> Instructions for the task
Print each entry precisely; exclude the pictures.

> Input data
=== Begin Enclosure ===
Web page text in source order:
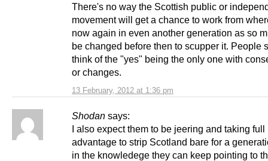
13 February, 2012 at 1:36 pm
There's no way the Scottish public or
movement will get a chance to work from
now again in even another generation as so
be changed before then to scupper it. People
think of the "yes" being the only one with
or changes.
Shodan says:
I also expect them to be jeering and taking full
advantage to strip Scotland bare for a
in the knowledege they can keep pointing to
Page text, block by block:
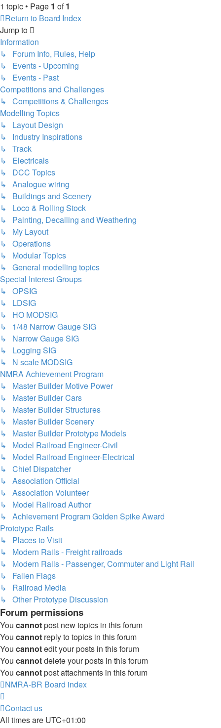
1 topic • Page 1 of1
Return to Board Index
Jump to
Information
↳ Forum Info, Rules, Help
↳ Events - Upcoming
↳ Events - Past
Competitions and Challenges
↳ Competitions & Challenges
Modelling Topics
↳ Layout Design
↳ Industry Inspirations
↳ Track
↳ Electricals
↳ DCC Topics
↳ Analogue wiring
↳ Buildings and Scenery
↳ Loco & Rolling Stock
↳ Painting, Decalling and Weathering
↳ My Layout
↳ Operations
↳ Modular Topics
↳ General modelling topics
Special Interest Groups
↳ OPSIG
↳ LDSIG
↳ HO MODSIG
↳ 1/48 Narrow Gauge SIG
↳ Narrow Gauge SIG
↳ Logging SIG
↳ N scale MODSIG
NMRA Achievement Program
↳ Master Builder Motive Power
↳ Master Builder Cars
↳ Master Builder Structures
↳ Master Builder Scenery
↳ Master Builder Prototype Models
↳ Model Railroad Engineer-Civil
↳ Model Railroad Engineer-Electrical
↳ Chief Dispatcher
↳ Association Official
↳ Association Volunteer
↳ Model Railroad Author
↳ Achievement Program Golden Spike Award
Prototype Rails
↳ Places to Visit
↳ Modern Rails - Freight railroads
↳ Modern Rails - Passenger, Commuter and Light Rail
↳ Fallen Flags
↳ Railroad Media
↳ Other Prototype Discussion
Forum permissions
You cannotpost new topics in this forum
You cannot reply to topics in this forum
You cannotedit your posts in this forum
You cannotdelete your posts in this forum
You cannotpost attachments in this forum
NMRA-BR Board index
Contact us
All times are UTC+01:00
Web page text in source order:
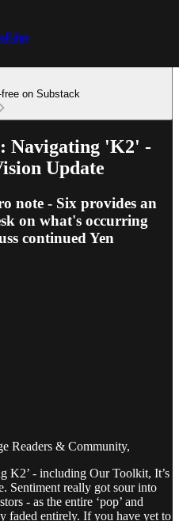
=== End Enclosure ===
> Answer space
Web page text in source order:
13 February, 2012 at 1:36 pm
There's no way the Scottish public or
movement will get a chance to work from
now again in even another generation as so
be changed before then to scupper it. People
think of the "yes" being the only one with
or changes.
Shodan says:
I also expect them to be jeering and taking full
advantage to strip Scotland bare for a
in the knowledege they can keep pointing to
Page text, block by block:
1 topic • Page 1 of1
Return to Board Index
Jump to
Information
↳ Forum Info, Rules, Help
↳ Events - Upcoming
↳ Events - Past
Competitions and Challenges
↳ Competitions & Challenges
Modelling Topics
↳ Layout Design
↳ Industry Inspirations
↳ Track
↳ Electricals
↳ DCC Topics
↳ Analogue wiring
↳ Buildings and Scenery
↳ Loco & Rolling Stock
↳ Painting, Decalling and Weathering
↳ My Layout
↳ Operations
↳ Modular Topics
↳ General modelling topics
Special Interest Groups
↳ OPSIG
↳ LDSIG
↳ HO MODSIG
↳ 1/48 Narrow Gauge SIG
↳ Narrow Gauge SIG
↳ Logging SIG
↳ N scale MODSIG
NMRA Achievement Program
↳ Master Builder Motive Power
↳ Master Builder Cars
↳ Master Builder Structures
↳ Master Builder Scenery
↳ Master Builder Prototype Models
↳ Model Railroad Engineer-Civil
↳ Model Railroad Engineer-Electrical
↳ Chief Dispatcher
↳ Association Official
↳ Association Volunteer
↳ Model Railroad Author
↳ Achievement Program Golden Spike Award
Prototype Rails
↳ Places to Visit
↳ Modern Rails - Freight railroads
↳ Modern Rails - Passenger, Commuter and Light Rail
↳ Fallen Flags
↳ Railroad Media
↳ Other Prototype Discussion
Forum permissions
You cannotpost new topics in this forum
You cannot reply to topics in this forum
You cannotedit your posts in this forum
You cannotdelete your posts in this forum
You cannotpost attachments in this forum
NMRA-BR Board index
Contact us
All times are UTC+01:00
Web page text in source order:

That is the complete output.